----- DATA FOR REVIEW -----

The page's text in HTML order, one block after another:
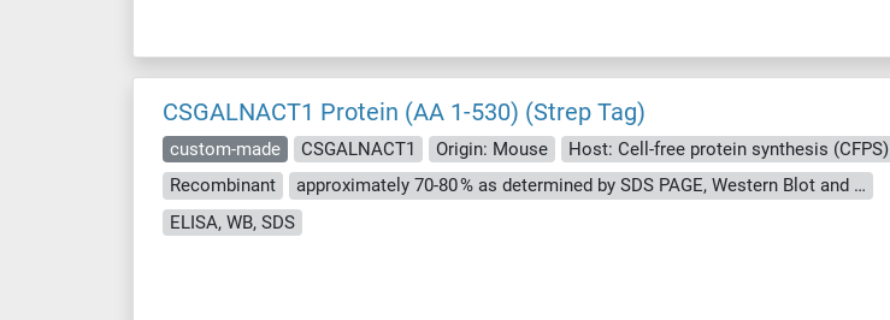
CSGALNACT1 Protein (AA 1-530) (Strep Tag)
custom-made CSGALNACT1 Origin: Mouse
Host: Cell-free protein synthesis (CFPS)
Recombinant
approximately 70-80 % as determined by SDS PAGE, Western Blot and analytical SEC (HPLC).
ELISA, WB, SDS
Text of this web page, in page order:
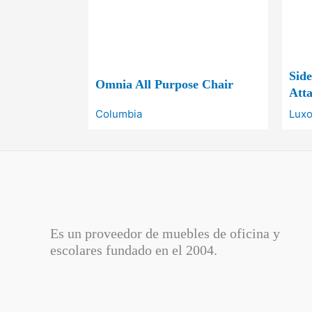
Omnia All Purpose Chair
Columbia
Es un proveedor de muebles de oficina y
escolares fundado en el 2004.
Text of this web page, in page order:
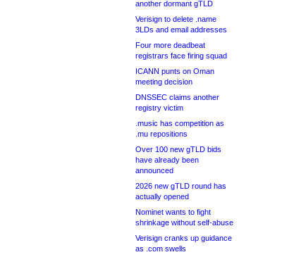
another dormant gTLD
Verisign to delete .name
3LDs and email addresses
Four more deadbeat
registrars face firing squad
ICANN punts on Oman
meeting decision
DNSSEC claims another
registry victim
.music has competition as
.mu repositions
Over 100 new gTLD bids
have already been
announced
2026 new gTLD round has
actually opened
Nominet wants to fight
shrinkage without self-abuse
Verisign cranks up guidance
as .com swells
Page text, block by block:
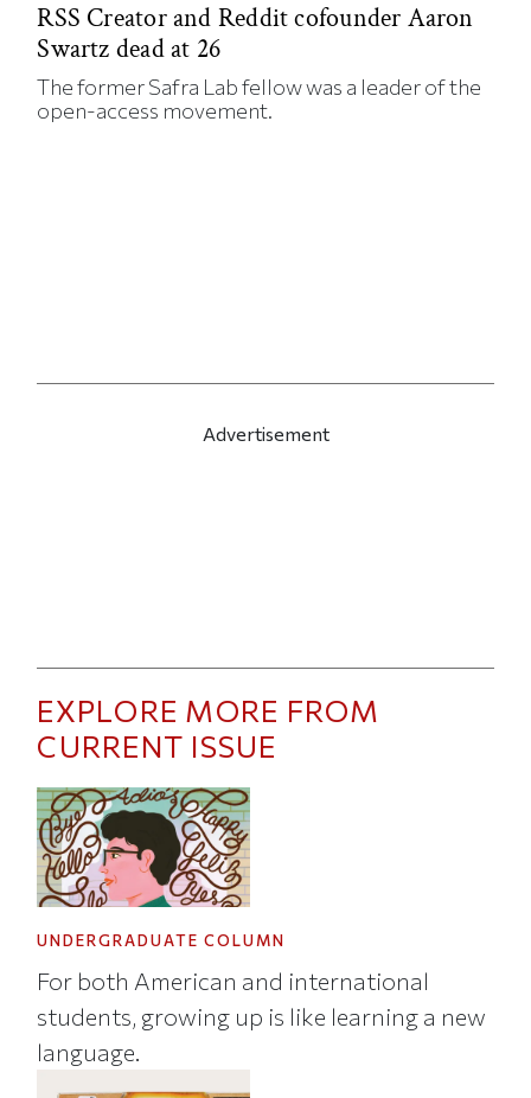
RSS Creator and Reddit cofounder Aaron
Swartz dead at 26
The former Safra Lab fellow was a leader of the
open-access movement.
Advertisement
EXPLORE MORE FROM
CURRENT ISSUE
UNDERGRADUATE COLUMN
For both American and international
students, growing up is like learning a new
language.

-----

--- INSTRUCTIONS FOR THE TASK ---
After reading through the material, report every line that holds "another".

--- ANSWER TO THIS PROBLEM ---
The page's text in HTML order, one block after another:
another dormant gTLD
DNSSEC claims another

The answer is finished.